EXERCISE OBJECTIVE >> Within the data beneath, some lines may hold the word "logiques". Give the number of those lines and nothing else.

(Data entries)
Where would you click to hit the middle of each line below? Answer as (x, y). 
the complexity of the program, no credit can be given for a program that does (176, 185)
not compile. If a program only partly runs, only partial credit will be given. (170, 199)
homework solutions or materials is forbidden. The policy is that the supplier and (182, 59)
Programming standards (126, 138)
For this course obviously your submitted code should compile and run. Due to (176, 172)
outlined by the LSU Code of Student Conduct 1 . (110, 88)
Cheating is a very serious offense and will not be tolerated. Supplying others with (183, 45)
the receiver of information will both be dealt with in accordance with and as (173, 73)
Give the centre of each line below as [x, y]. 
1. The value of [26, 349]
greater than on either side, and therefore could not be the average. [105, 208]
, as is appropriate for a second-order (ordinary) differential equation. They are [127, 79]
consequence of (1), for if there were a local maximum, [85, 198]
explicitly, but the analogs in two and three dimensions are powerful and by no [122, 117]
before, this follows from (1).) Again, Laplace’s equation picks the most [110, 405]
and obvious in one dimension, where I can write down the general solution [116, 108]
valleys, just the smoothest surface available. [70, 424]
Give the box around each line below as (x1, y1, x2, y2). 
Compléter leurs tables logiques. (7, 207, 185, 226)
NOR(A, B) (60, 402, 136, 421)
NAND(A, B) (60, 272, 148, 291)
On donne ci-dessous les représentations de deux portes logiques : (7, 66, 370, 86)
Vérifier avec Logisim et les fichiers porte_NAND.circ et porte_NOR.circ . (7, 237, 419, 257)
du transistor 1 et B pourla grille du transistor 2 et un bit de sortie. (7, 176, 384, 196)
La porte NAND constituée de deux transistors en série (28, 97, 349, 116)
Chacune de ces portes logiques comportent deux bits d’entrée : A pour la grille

COMPLETED TASK >> 3